Each line in the entries below that holds the string "README" is to be listed.
________________
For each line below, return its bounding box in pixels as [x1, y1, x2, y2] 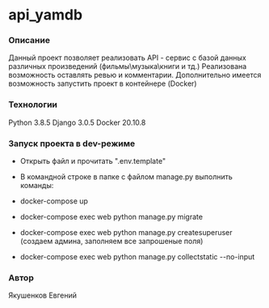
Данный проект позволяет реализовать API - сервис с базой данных [8, 53, 246, 62]
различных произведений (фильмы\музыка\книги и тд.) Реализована [8, 62, 247, 71]
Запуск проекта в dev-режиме [8, 138, 136, 149]
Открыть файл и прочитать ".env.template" [19, 156, 166, 166]
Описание [8, 35, 51, 46]
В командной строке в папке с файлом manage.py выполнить [19, 172, 233, 182]
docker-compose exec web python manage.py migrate [19, 212, 204, 222]
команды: [19, 181, 54, 190]
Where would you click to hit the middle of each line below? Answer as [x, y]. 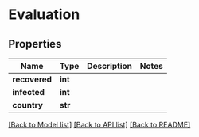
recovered [32, 79]
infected [29, 92]
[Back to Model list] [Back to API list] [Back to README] [99, 125]
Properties [35, 44]
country [28, 105]
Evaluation [44, 15]
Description [110, 66]
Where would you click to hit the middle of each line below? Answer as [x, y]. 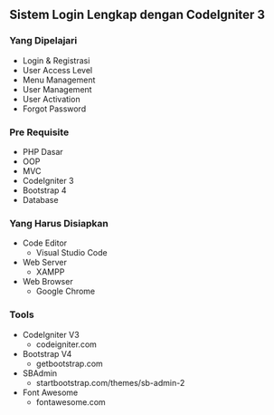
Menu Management [59, 80]
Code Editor [45, 243]
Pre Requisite [39, 132]
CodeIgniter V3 [51, 334]
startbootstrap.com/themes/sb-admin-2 [110, 382]
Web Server [45, 263]
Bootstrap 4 [44, 190]
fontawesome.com [71, 401]
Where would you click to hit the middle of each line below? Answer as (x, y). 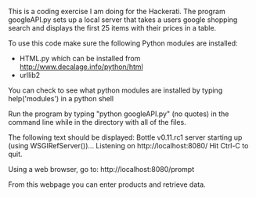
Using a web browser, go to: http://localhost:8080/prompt (101, 169)
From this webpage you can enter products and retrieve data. (107, 184)
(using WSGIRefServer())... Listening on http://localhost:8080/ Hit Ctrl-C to (128, 146)
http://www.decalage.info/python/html (81, 67)
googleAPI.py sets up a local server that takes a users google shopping (123, 20)
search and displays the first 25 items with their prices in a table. (112, 28)
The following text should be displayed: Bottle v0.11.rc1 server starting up (125, 137)
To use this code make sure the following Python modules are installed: (123, 43)
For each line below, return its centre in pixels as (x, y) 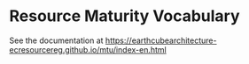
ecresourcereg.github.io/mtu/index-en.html (88, 49)
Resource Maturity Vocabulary (125, 16)
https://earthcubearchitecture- (161, 40)
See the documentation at (56, 40)
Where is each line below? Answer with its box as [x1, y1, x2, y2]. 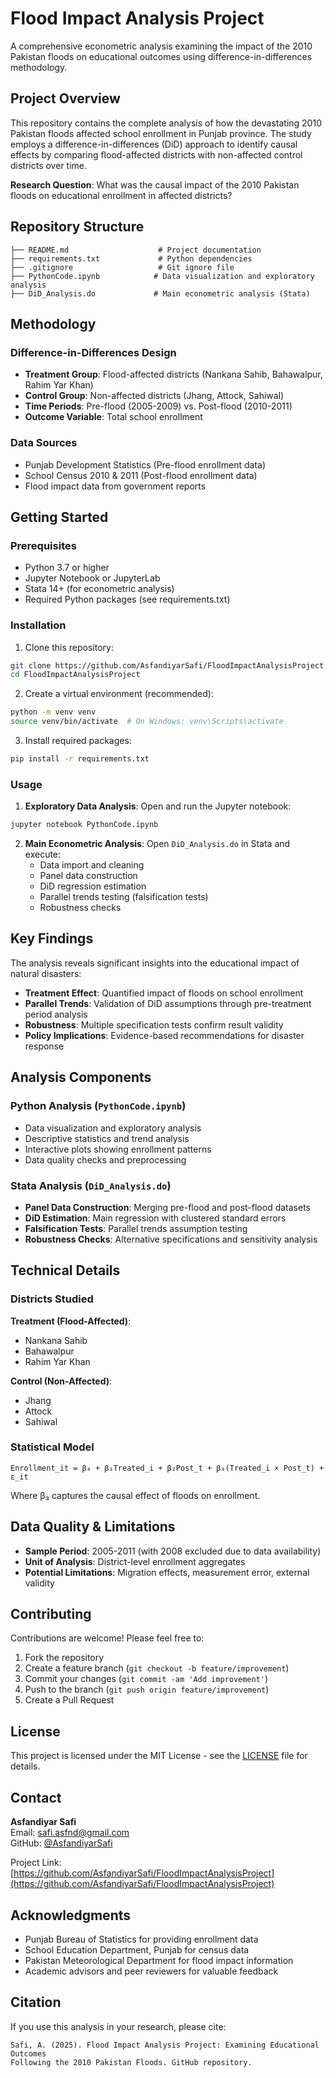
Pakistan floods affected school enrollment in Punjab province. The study [10, 127, 312, 139]
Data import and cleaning [39, 859, 145, 871]
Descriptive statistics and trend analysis [24, 1132, 190, 1144]
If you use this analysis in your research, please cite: [10, 2020, 227, 2032]
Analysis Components [10, 1069, 152, 1086]
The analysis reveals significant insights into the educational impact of [10, 957, 300, 969]
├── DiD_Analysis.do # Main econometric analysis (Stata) [10, 288, 311, 299]
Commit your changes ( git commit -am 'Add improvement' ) [24, 1673, 269, 1685]
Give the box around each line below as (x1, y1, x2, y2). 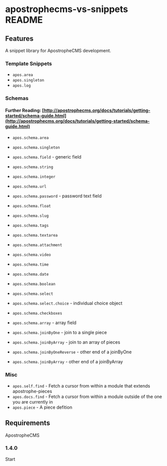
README (5, 14, 43, 26)
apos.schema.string (12, 165, 54, 170)
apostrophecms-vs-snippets (5, 4, 128, 15)
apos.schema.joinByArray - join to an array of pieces (12, 339, 120, 345)
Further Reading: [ (5, 107, 44, 113)
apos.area (12, 72, 34, 77)
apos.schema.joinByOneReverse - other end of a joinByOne (12, 349, 132, 355)
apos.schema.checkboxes (12, 311, 63, 316)
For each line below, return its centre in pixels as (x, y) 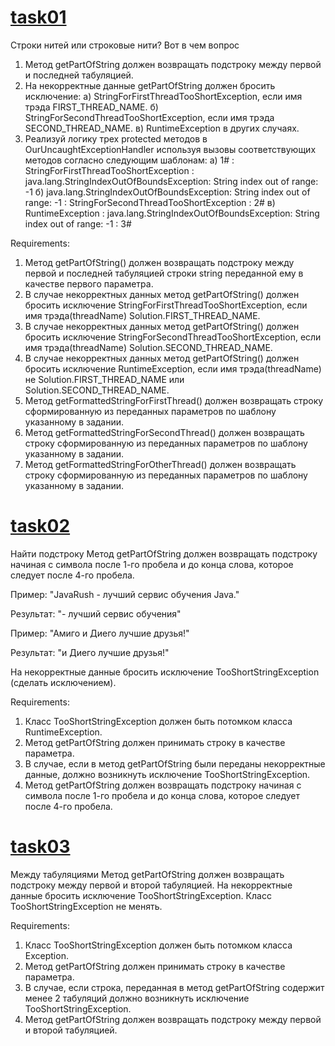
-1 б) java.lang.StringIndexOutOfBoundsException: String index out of (167, 192)
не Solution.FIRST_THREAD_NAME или (104, 379)
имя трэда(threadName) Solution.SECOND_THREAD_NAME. (148, 347)
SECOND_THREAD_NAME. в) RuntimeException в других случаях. (162, 128)
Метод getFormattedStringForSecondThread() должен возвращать (164, 432)
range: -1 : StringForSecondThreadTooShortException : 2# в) (150, 202)
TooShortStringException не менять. (86, 906)
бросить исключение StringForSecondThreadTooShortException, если (173, 337)
________________
→ Expected answer:
[Back to Model list] [Back to API list] [Back to README] [99, 125]
README (5, 14, 43, 26)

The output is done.